Amdgpu Trouble

Trouble was first noticed when a 1 minute freeze occurred: “kwin_x11[1741]: Freeze in OpenGL initialization detected”. Updating the machine resulted in the following error during boot: “kwin_x11[1431]: kwin_core: Compositing is not possible”.

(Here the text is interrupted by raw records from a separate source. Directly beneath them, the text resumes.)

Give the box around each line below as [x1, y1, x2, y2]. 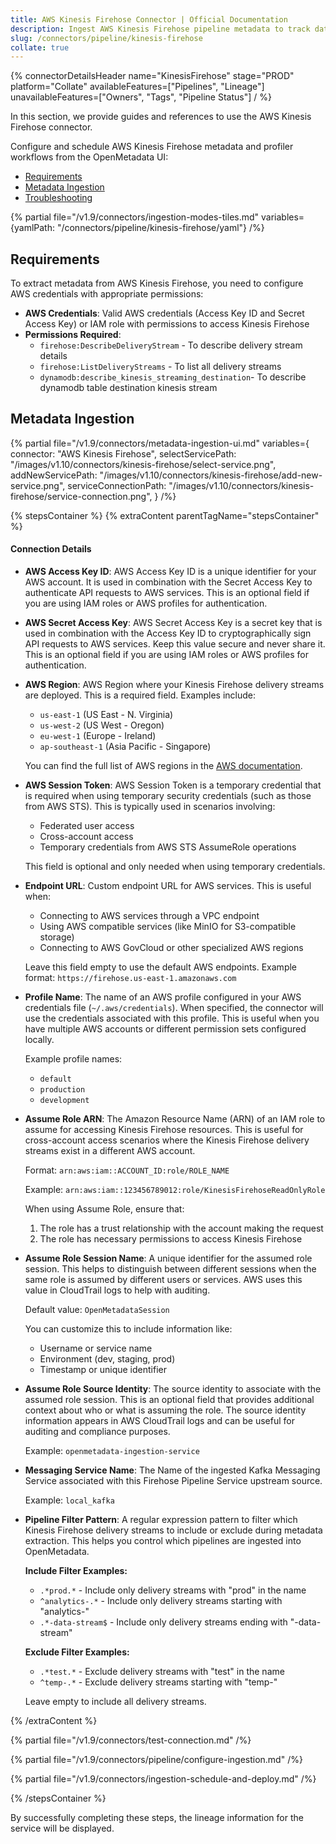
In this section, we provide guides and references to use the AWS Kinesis [10, 111, 312, 123]
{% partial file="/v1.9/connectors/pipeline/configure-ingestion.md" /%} [10, 1754, 303, 1766]
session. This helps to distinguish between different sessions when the [24, 1263, 317, 1275]
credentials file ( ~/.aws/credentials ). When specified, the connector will [24, 1002, 324, 1014]
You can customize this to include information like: [24, 1323, 233, 1335]
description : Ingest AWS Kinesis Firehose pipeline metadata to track [10, 24, 311, 34]
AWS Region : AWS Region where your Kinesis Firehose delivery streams [24, 679, 325, 691]
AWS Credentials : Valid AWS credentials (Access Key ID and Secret [24, 307, 305, 320]
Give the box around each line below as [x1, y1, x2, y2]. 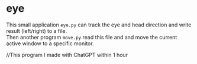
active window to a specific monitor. [6, 40, 94, 47]
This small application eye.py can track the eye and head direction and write [6, 21, 192, 28]
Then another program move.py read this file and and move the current [6, 33, 177, 41]
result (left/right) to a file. [6, 27, 67, 34]
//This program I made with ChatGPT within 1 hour [6, 51, 128, 58]
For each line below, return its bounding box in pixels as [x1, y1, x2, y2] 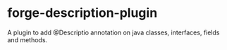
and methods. [7, 35, 48, 44]
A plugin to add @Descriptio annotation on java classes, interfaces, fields [7, 28, 220, 37]
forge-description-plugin [7, 5, 158, 21]
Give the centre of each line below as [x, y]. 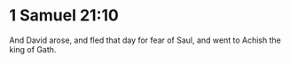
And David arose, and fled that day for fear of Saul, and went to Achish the [145, 40]
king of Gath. [33, 49]
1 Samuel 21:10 [64, 16]
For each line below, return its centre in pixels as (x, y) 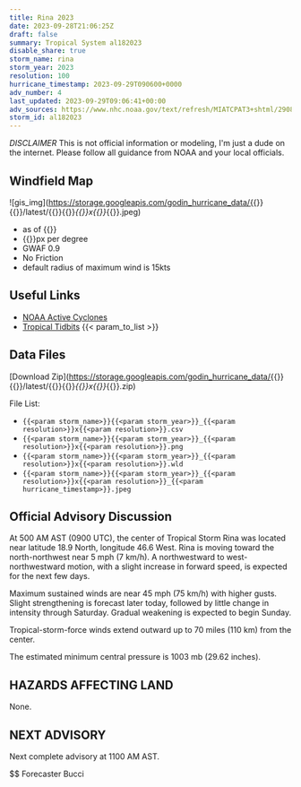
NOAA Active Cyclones (64, 317)
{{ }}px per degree (55, 238)
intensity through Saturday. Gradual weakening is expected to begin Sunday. (150, 613)
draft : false (34, 34)
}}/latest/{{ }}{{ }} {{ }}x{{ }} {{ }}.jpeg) (78, 212)
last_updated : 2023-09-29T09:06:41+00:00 (88, 101)
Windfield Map (52, 181)
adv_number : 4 (36, 92)
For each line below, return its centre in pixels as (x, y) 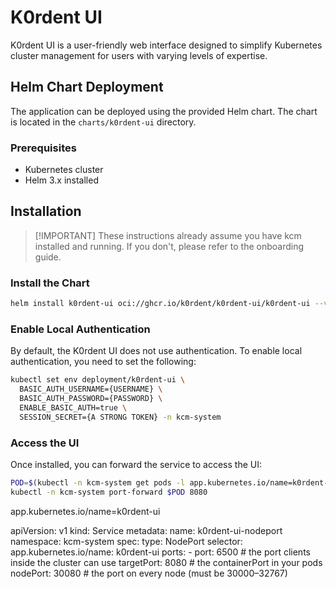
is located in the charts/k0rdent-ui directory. (103, 122)
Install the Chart (50, 283)
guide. (48, 257)
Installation (46, 211)
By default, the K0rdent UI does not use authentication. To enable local (156, 351)
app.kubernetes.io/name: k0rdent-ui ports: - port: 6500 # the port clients (160, 552)
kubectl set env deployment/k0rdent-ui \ (98, 380)
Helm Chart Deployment (87, 87)
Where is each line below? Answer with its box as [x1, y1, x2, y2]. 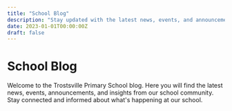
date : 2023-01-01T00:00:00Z [7, 23, 88, 29]
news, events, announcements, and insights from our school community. [7, 88, 214, 97]
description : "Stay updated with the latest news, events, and [7, 16, 193, 23]
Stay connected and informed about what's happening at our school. [7, 96, 203, 104]
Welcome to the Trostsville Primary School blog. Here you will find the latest [7, 82, 223, 90]
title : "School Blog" [7, 10, 70, 17]
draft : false [7, 29, 45, 36]
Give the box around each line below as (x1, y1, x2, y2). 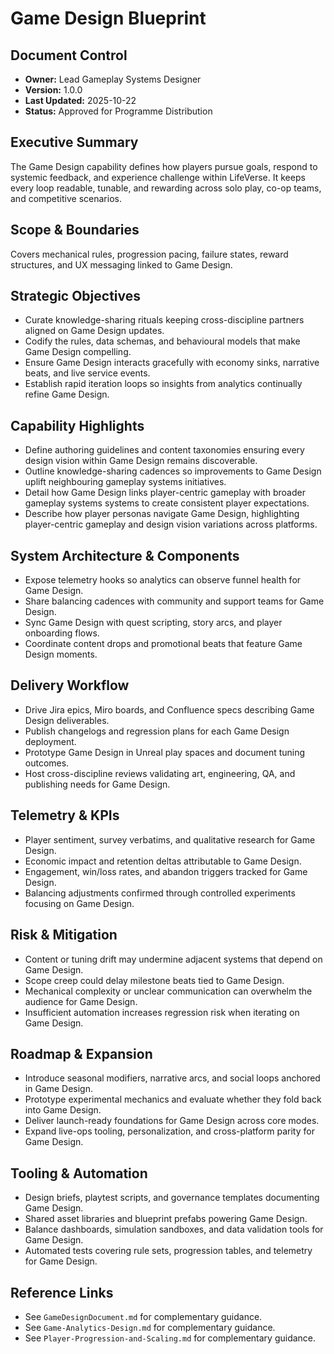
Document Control (10, 47, 128, 64)
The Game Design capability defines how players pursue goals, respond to (10, 160, 318, 172)
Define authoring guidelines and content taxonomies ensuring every (24, 444, 305, 456)
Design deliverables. (24, 714, 110, 726)
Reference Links (10, 1284, 114, 1301)
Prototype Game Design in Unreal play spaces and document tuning (24, 746, 306, 758)
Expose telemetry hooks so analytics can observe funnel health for (24, 574, 302, 586)
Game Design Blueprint (10, 7, 207, 30)
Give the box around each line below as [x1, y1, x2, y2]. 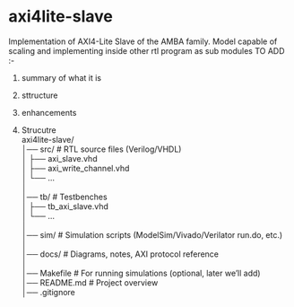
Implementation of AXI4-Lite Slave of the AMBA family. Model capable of [8, 36, 278, 47]
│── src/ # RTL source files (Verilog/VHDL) [21, 144, 182, 154]
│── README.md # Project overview [21, 276, 159, 288]
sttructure [21, 90, 58, 101]
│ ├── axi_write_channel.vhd [21, 162, 130, 173]
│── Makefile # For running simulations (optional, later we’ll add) [21, 268, 261, 278]
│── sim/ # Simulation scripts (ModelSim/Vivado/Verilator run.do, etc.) [21, 229, 283, 240]
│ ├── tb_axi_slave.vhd [21, 200, 109, 212]
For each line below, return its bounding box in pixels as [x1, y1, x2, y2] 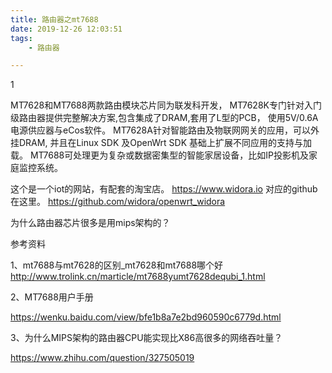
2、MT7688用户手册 [10, 291, 94, 303]
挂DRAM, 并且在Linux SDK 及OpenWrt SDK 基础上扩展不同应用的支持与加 [10, 137, 313, 149]
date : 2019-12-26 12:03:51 [10, 24, 123, 34]
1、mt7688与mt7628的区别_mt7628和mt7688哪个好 [10, 259, 224, 271]
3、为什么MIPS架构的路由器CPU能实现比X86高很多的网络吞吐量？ [10, 332, 283, 344]
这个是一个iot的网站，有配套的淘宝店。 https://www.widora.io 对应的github [10, 183, 318, 195]
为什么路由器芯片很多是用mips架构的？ [10, 217, 171, 229]
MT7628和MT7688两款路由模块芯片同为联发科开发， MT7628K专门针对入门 [10, 99, 322, 111]
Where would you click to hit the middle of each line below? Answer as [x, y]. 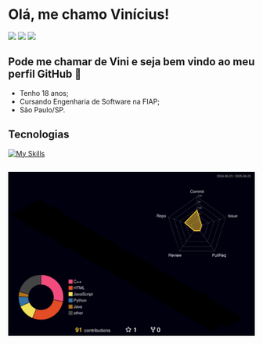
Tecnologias [39, 135]
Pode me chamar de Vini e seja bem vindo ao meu [131, 62]
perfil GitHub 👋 [45, 74]
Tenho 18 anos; [44, 93]
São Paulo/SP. [42, 110]
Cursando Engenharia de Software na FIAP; [90, 101]
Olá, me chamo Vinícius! [89, 15]
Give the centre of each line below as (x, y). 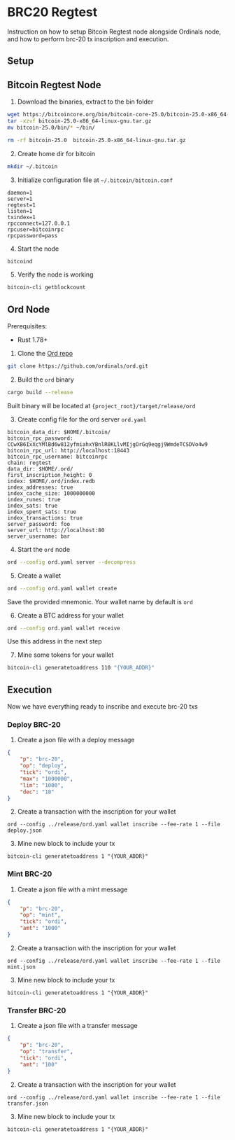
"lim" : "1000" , (42, 785)
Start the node (38, 249)
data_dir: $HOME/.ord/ (40, 469)
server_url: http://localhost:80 (56, 530)
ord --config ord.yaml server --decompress (72, 562)
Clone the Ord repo (45, 354)
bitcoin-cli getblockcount (47, 288)
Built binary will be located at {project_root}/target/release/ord (101, 405)

localhost:~ # inxi -SCGxxx
System:    Host: localhost.localdomain Kernel: 5.8.4-1-default x86_64 bits: 64 compiler: N/A Console: tty 1 wm: kwin_x11 
           dm: SDDM Distro: openSUSE Tumbleweed 20200906 
CPU:       Topology: Quad Core model: AMD Ryzen 5 3400G with Radeon Vega Graphics bits: 64 type: MT MCP arch: Zen+ rev: 1 
           L1 cache: 384 KiB L2 cache: 2048 KiB L3 cache: 4096 KiB 
           flags: avx avx2 lm nx pae sse sse2 sse3 sse4_1 sse4_2 sse4a ssse3 svm bogomips: 59090 
           Speed: 1395 MHz min/max: 1400/3700 MHz boost: enabled Core speeds (MHz): 1: 1398 2: 1317 3: 1256 4: 1257 5: 1397 
           6: 1267 7: 1256 8: 1255 
Graphics:  Device-1: Advanced Micro Devices [AMD/ATI] Picasso driver: amdgpu v: kernel bus ID: 06:00.0 chip ID: 1002:15d8 
           Display: server: X.Org 1.20.9 compositor: kwin_x11 driver: amdgpu FAILED: ati unloaded: fbdev,modesetting,vesa 
           resolution: 1920x1200~60Hz s-dpi: 96 
           OpenGL: renderer: AMD RAVEN (DRM 3.38.0 5.8.4-1-default LLVM 10.0.1) v: 4.6 Mesa 20.1.7 direct render: Yes 
localhost:~ # 

Any idea?

Selecting System Settings > Display and Monitor > Rendering Backend > OpenGL 3.1 seems to fix the problem.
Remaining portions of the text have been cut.